On Open-Source Testbeds for Learning Robotic Manipulation Strategies: Collecting and Comparing Real and Simulated Data

Abstract

Teaching robots to manipulate objects is of critical importance as dexterous, in-hand manipulation is a necessary skill that enables them to operate and interact with a world designed for humans, executing complex tasks. This thesis focuses on the design and development of physical and simulated testbeds that facilitate the collection of data for learning how to execute dexterous robotic manipulation tasks. A modular structure is proposed for the testbed that can be equipped with two different robotic grippers: a fully actuated and an underactuated version. The fingers of both grippers are modular and they can accommodate fingertips with various geometries (e.g., tip curvatures). The testbeds are designed to run unattended so that big data is easily collected and used for training machine learning algorithms for robotic manipulation. The simulated version of the testbed was developed to investigate the differences between simulation and reality and how feasible it is to gather such important manipulation data without needing a physical system.
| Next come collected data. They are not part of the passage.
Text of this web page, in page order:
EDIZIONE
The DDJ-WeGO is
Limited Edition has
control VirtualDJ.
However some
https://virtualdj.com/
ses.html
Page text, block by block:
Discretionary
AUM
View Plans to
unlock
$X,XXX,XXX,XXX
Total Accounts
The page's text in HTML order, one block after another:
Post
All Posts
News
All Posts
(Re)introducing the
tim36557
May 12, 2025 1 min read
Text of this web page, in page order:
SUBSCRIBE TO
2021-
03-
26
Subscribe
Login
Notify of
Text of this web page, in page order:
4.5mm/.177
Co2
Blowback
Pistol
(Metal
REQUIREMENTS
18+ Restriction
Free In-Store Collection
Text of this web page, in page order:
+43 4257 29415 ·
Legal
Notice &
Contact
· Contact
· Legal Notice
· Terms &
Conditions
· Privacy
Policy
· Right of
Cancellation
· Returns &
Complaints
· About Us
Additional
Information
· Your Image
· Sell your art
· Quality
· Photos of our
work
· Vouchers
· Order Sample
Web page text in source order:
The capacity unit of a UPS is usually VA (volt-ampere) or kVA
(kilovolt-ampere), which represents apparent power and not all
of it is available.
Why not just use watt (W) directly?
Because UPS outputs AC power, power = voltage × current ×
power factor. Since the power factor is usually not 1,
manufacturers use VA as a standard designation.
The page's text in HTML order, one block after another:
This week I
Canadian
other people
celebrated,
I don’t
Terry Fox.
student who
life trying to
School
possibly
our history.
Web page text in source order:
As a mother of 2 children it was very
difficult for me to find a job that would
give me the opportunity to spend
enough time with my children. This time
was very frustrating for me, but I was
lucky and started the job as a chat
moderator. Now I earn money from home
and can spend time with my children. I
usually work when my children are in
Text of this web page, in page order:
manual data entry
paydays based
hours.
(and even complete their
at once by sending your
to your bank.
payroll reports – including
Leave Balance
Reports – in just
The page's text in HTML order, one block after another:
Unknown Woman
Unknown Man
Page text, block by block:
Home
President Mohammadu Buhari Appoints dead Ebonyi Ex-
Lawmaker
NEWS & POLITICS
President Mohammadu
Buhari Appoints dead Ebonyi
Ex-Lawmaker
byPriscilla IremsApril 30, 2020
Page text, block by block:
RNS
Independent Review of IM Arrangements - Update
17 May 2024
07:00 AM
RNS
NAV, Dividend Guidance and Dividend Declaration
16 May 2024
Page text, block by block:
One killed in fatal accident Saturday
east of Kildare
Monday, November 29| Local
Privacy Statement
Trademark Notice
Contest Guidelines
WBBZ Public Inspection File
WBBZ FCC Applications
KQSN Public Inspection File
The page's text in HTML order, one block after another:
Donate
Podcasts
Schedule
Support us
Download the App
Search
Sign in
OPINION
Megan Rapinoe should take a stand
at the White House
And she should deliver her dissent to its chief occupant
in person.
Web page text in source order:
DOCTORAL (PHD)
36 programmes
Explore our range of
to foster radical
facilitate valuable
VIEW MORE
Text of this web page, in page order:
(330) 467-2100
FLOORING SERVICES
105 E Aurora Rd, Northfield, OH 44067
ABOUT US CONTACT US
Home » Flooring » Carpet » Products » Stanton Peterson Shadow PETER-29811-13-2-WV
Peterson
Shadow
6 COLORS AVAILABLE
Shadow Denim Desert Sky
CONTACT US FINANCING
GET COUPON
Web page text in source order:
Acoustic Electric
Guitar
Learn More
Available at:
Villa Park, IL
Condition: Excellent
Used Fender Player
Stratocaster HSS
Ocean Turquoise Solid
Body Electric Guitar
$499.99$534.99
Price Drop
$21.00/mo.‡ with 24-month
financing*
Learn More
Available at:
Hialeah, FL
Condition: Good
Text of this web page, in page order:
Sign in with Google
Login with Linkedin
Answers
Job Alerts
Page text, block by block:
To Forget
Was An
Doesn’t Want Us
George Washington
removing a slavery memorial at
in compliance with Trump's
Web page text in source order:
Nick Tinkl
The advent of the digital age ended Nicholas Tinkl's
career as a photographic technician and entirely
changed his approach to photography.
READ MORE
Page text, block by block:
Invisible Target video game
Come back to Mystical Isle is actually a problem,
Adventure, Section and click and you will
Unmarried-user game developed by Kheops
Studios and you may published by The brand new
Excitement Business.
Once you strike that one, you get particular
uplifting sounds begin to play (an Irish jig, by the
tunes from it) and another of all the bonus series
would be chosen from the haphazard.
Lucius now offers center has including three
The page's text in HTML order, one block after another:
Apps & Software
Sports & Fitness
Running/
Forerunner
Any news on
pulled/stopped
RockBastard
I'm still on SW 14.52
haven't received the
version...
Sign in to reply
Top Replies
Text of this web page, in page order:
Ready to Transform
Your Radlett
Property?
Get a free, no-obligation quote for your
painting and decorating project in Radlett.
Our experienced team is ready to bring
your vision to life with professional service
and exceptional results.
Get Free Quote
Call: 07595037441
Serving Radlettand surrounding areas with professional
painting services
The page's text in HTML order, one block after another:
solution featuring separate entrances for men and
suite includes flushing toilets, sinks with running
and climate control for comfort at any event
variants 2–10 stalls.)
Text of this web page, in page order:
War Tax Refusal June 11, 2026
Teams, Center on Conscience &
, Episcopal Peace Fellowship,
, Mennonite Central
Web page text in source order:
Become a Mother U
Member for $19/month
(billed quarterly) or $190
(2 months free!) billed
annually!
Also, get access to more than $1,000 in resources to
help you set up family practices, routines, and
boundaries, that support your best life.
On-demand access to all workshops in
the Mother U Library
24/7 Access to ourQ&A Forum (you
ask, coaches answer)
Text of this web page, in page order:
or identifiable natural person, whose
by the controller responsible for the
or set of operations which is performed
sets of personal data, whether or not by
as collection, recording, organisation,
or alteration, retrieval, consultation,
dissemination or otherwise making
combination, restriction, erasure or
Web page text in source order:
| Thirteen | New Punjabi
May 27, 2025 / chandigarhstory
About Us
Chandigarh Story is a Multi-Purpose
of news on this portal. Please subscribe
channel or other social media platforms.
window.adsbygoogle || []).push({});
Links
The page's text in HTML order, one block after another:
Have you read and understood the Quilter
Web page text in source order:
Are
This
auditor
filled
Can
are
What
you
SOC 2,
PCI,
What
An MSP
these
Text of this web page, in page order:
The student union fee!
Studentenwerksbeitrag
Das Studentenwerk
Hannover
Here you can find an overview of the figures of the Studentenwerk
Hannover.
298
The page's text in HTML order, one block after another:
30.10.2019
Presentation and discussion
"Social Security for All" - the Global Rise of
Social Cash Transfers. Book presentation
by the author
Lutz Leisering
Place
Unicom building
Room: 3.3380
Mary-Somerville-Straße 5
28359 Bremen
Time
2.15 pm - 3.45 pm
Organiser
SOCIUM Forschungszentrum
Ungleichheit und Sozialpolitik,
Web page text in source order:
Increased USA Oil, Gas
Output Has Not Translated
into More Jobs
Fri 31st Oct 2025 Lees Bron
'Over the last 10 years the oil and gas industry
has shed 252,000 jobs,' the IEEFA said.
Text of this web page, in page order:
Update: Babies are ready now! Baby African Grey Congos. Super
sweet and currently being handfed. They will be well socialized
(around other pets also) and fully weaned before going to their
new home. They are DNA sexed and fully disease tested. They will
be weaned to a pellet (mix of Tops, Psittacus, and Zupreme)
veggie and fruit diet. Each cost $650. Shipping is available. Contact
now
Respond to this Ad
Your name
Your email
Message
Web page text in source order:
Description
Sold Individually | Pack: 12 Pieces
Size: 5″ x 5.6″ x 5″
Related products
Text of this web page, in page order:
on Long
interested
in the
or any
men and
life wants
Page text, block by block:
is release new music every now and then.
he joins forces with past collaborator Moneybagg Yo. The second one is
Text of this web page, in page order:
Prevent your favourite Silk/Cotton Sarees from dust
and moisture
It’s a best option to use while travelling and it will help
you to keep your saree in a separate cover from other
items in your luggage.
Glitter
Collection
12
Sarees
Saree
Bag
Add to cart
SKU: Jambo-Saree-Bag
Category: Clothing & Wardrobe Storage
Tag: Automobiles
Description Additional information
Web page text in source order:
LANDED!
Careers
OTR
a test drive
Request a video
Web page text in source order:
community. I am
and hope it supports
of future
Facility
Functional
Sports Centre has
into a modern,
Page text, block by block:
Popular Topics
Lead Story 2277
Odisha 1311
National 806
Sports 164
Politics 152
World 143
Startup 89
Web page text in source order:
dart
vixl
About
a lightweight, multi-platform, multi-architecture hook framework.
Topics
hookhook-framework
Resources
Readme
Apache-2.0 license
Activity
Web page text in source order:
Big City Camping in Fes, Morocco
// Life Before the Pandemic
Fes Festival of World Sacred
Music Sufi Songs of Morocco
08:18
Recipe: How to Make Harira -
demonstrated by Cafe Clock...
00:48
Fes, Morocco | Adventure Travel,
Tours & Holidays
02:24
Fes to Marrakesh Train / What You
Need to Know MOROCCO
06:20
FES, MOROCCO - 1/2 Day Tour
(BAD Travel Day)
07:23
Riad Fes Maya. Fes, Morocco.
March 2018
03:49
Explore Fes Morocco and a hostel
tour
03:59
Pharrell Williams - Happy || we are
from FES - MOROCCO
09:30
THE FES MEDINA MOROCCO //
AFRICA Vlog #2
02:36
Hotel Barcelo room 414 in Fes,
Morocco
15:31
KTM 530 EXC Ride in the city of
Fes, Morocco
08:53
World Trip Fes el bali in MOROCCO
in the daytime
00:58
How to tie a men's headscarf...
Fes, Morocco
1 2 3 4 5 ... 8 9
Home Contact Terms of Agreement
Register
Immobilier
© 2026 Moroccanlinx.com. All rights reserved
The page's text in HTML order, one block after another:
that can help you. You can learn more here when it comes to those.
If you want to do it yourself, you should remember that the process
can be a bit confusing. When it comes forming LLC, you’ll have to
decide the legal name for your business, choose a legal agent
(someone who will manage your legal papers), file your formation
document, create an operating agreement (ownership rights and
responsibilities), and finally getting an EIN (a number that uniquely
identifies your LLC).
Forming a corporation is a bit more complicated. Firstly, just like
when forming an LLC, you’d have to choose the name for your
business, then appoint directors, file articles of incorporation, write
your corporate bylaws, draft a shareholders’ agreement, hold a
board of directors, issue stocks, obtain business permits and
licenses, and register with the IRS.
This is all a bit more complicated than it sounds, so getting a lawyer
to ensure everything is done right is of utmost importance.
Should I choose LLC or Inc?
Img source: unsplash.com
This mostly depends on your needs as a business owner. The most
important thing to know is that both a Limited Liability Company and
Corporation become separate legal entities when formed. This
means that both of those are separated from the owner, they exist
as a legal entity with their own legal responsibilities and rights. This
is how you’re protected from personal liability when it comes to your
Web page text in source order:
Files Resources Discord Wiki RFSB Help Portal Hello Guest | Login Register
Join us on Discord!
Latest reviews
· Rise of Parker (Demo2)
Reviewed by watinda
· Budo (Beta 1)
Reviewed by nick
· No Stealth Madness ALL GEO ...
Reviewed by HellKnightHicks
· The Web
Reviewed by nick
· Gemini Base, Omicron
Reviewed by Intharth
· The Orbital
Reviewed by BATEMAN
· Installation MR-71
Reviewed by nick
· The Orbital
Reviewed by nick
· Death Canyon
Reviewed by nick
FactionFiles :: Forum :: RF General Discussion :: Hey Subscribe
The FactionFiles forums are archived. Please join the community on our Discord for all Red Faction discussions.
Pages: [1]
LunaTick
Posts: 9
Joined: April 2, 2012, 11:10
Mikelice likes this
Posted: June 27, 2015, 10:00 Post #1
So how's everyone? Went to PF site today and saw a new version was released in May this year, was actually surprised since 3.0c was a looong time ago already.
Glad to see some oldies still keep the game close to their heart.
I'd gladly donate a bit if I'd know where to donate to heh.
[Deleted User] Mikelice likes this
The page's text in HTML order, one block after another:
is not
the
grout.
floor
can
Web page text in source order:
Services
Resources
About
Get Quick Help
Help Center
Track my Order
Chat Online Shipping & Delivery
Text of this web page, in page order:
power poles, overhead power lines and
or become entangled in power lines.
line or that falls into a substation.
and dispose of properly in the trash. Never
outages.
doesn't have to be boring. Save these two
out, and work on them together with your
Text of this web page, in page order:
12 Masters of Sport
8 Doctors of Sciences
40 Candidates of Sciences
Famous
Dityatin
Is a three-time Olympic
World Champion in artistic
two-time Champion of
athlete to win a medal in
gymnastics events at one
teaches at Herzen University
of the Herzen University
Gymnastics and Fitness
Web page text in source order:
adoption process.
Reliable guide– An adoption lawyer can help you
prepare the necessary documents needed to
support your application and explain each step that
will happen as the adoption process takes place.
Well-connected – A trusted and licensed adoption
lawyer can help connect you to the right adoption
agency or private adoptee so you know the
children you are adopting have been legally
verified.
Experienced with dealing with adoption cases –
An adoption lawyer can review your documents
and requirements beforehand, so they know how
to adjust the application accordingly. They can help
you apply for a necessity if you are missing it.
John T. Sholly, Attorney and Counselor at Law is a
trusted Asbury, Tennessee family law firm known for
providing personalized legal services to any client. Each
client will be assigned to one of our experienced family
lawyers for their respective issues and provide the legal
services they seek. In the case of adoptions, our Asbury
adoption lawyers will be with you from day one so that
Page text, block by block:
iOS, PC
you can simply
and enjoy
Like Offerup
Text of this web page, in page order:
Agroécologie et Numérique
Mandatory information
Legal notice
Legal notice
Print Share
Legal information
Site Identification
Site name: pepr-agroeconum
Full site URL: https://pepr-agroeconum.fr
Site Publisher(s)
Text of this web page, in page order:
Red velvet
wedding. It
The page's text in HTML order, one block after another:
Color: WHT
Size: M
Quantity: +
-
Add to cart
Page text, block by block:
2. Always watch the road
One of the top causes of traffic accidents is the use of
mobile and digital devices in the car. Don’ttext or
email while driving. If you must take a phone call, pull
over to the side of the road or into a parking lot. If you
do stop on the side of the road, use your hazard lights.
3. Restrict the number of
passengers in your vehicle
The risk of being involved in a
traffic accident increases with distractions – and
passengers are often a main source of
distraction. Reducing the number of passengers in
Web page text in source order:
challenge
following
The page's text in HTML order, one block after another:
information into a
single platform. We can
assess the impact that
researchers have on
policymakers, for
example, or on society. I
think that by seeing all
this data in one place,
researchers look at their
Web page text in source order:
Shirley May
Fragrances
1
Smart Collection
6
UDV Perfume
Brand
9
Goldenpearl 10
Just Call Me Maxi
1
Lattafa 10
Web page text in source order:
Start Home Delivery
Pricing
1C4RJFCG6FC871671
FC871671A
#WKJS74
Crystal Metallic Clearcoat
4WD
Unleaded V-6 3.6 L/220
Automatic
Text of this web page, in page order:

Random Forest and Artificial Neural Networks based machine learning models were trained using both real and simulated manipulation data. These models essentially act as the gripper Jacobians mapping the desired object trajectories to the required motor position trajectories. Three sets of fingertips and two objects were used during data collection and model training to investigate their impact on manipulation performance and to assess the models ability to adapt to different experimental conditions or hardware configurations. It was found that underactuated grippers could adapt to the changes more readily than fully actuated grippers. A series of experiments were conducted to experimentally validate the efficiency of the testbeds and all comparisons and results are discussed in detail. Finally, more work is required to tune the simulation so as to provide data that more closely matches the real data, focusing on phenomena that are difficult to model (e.g., uncontrolled slipping and rolling). All the CAD files of the testbed are distributed in an open-source manner to allow replication by others.